Sem que fosse forçado, de vez em quando,
vinham-lhe à memória episódios passados
quase esquecidos e remetidos para o escuro de um sótão.
Sentia ainda os primeiros raios solares,
do alto do seu 12º andar,
espraiando o olhar sobre a cidade,
apreciando o movimento do início do dia.
À noitinha era deleitar-se com o sol,
deitando-se guloso sobre aquele corpo que,
ora calmo ora alterado por prazeres mil,
se revolvia debaixo do seu peso
recebendo-o no seu seio para uma noite de descanso
e de cada encontro, entre amarelos e avermelhados,
o céu recebia espantado as cores vivas desse embate de titãs.

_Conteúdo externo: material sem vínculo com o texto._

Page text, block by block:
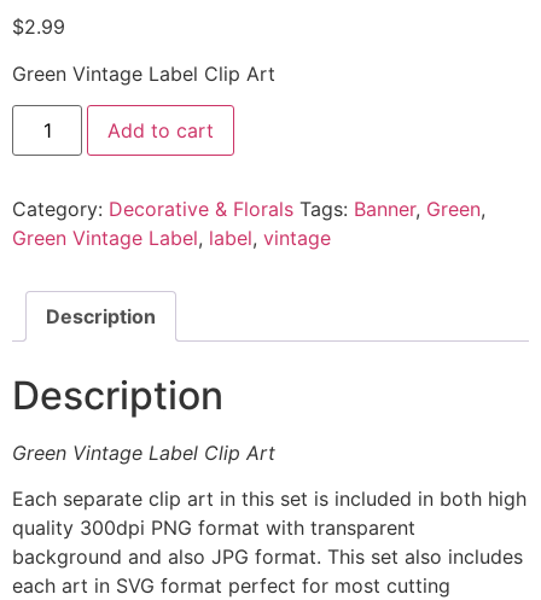
$2.99
Green Vintage Label Clip Art
Add to cart
Category: Decorative & Florals Tags: Banner, Green,
Green Vintage Label, label, vintage
Description
Description
Green Vintage Label Clip Art
Each separate clip art in this set is included in both high
quality 300dpi PNG format with transparent
background and also JPG format. This set also includes
each art in SVG format perfect for most cutting

Eram os dois momentos mágicos do dia,
o amanhecer e o anoitecer,
donos de uma experiência única,
só possível a quem tinha África no coração.
Com os tempos em acelerada mutação,
ainda que as janelas e paredes fossem violadas
por inúmeros orifícios de tracejantes balas
e a vozearia ofensiva aumentasse,
continuava a sonhar na sua varanda e via
o nascimento e o ocaso diário do astro rei e,
o radioso nascer de uma Nação virada ao mundo.

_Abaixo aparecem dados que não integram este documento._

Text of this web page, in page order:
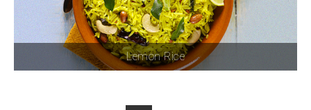
Lemon Rice

Um dia deixou de ir à varanda,
não mais se preocupou com o nascer ou deitar
de um sol que já não lhe dava o prazer de outrora,
sentia que tudo se tinha tornado cinzento,
a luz da cidade que amava foi-se esbatendo
e desse intenso nevoeiro caído sabe-se lá de onde,
que nem friorento dia de “cacimbo”,
surgiu o ódio, a soberba, a vingança, o irracional.
Nesse dia tão negro como tantos que o seguiram
por anos que os dedos já não serviam de ábaco,
morreu-lhe a esperança de vez,
abandonou a varanda e os elementos que a adornavam,
meteu apressadamente na mala o que lhe restava,
três camisas, dois pares de calças e os documentos identificativos,
rumou ao mundo, a outro mundo que não o seu,
perdeu-se de esquecimentos pela terra que o viu ser homem.
Numa noite iluminada pelo ecoar da metralha,
subiu as escadas de um avião sem olhar para trás,
sentou-se onde o determinaram e fechou os olhos,
abriu-os horas depois, num outro universo que não conhecia,
aquele que nunca quis conhecer, mas que agora ali estava,
frio, chuvoso e ameaçador para quem vivia com o sol.
Antes mesmo de poisar um pé sobre essa terra desconhecida,
que ora o recebia no seu abraço traiçoeiro,
por entre os pongos da chuva que o encharcavam,
deixou cair duas lágrimas que inundaram a cidade,
esgotou o coração e da alma retirou a felicidade.